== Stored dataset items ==
════════

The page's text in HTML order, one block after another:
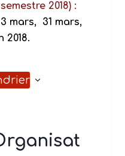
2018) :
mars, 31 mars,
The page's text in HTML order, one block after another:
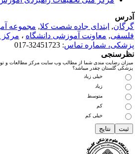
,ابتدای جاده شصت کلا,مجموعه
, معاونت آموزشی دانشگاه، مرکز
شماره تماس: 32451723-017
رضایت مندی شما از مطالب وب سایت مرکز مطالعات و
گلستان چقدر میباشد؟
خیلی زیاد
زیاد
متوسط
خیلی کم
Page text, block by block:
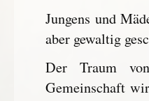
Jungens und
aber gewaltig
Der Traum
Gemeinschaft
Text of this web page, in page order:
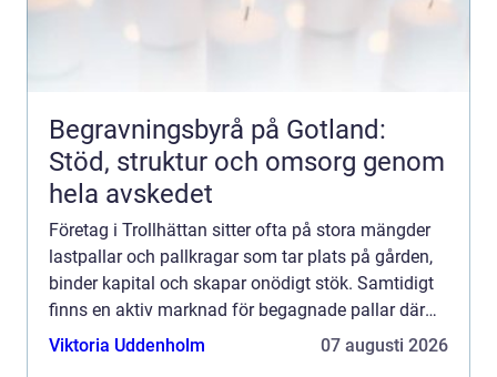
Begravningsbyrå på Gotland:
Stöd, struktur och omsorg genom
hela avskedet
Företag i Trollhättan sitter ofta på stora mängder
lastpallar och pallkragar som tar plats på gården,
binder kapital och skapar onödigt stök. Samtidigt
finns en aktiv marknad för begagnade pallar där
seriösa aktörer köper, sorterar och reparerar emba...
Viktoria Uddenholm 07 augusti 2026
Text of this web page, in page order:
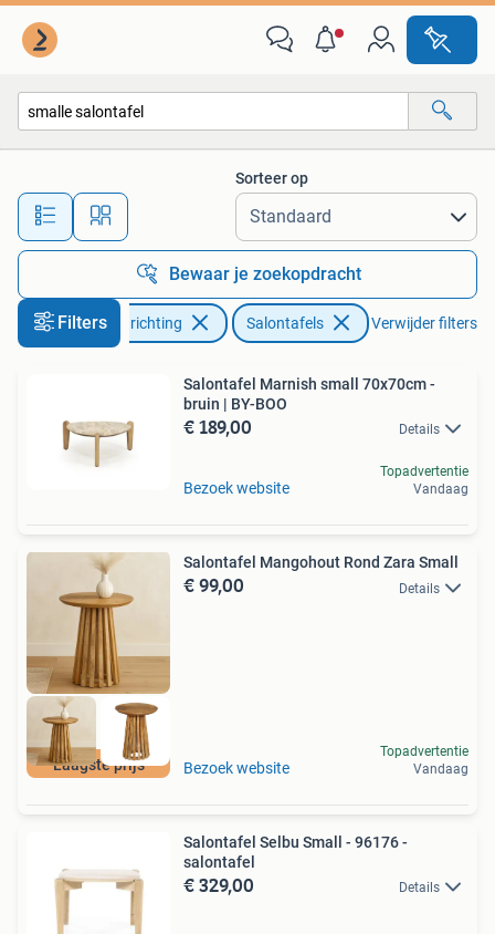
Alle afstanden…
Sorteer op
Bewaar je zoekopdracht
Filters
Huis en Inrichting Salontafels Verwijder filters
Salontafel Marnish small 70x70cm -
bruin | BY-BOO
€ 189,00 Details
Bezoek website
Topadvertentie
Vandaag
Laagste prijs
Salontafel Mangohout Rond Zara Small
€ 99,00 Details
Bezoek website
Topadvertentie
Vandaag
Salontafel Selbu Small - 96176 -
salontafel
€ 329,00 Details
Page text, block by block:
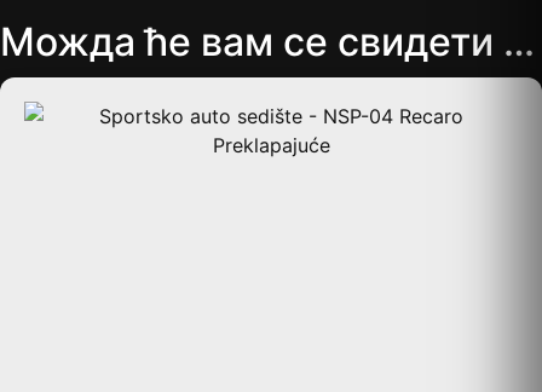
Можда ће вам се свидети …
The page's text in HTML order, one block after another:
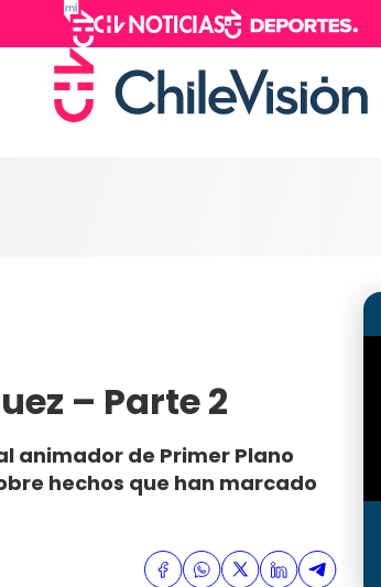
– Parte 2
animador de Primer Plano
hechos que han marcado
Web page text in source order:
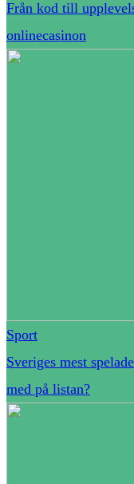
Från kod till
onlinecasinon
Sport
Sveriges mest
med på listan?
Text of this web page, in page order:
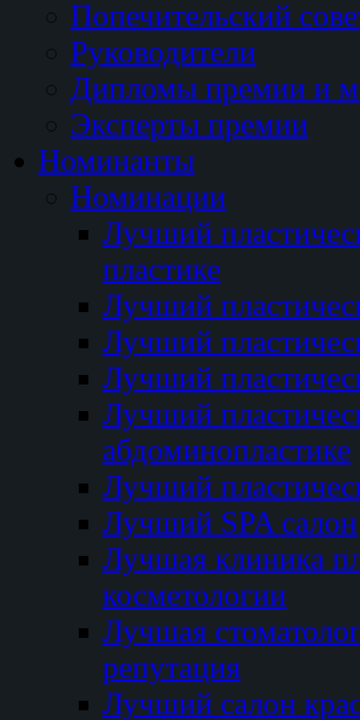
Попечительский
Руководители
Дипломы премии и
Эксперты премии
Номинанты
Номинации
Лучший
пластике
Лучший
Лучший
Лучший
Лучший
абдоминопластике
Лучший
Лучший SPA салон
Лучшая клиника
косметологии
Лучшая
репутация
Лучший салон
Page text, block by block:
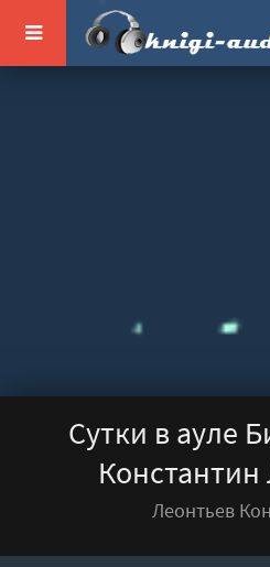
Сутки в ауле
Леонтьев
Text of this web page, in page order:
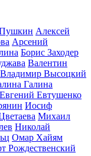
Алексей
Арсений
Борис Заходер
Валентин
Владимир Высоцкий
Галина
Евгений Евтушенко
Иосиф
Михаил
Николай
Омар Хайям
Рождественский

════════

== TASK INSTRUCTIONS ==
The entries above need to be repeated word for word, minus their pictures.

== EXERCISE OUTPUT ==
The page's text in HTML order, one block after another:
2018) :
mars, 31 mars,
The page's text in HTML order, one block after another:
,ابتدای جاده شصت کلا,مجموعه
, معاونت آموزشی دانشگاه، مرکز
شماره تماس: 32451723-017
رضایت مندی شما از مطالب وب سایت مرکز مطالعات و
گلستان چقدر میباشد؟
خیلی زیاد
زیاد
متوسط
خیلی کم
Page text, block by block:
Jungens und
aber gewaltig
Der Traum
Gemeinschaft
Text of this web page, in page order:
Begravningsbyrå på Gotland:
Stöd, struktur och omsorg genom
hela avskedet
Företag i Trollhättan sitter ofta på stora mängder
lastpallar och pallkragar som tar plats på gården,
binder kapital och skapar onödigt stök. Samtidigt
finns en aktiv marknad för begagnade pallar där
seriösa aktörer köper, sorterar och reparerar emba...
Viktoria Uddenholm 07 augusti 2026
Text of this web page, in page order:
Alle afstanden…
Sorteer op
Bewaar je zoekopdracht
Filters
Huis en Inrichting Salontafels Verwijder filters
Salontafel Marnish small 70x70cm -
bruin | BY-BOO
€ 189,00 Details
Bezoek website
Topadvertentie
Vandaag
Laagste prijs
Salontafel Mangohout Rond Zara Small
€ 99,00 Details
Bezoek website
Topadvertentie
Vandaag
Salontafel Selbu Small - 96176 -
salontafel
€ 329,00 Details
Page text, block by block:
Можда ће вам се свидети …
The page's text in HTML order, one block after another:
– Parte 2
animador de Primer Plano
hechos que han marcado
Web page text in source order:
Från kod till
onlinecasinon
Sport
Sveriges mest
med på listan?
Text of this web page, in page order:
Попечительский
Руководители
Дипломы премии и
Эксперты премии
Номинанты
Номинации
Лучший
пластике
Лучший
Лучший
Лучший
Лучший
абдоминопластике
Лучший
Лучший SPA салон
Лучшая клиника
косметологии
Лучшая
репутация
Лучший салон
Page text, block by block:
Сутки в ауле
Леонтьев
Text of this web page, in page order:
Алексей
Арсений
Борис Заходер
Валентин
Владимир Высоцкий
Галина
Евгений Евтушенко
Иосиф
Михаил
Николай
Омар Хайям
Рождественский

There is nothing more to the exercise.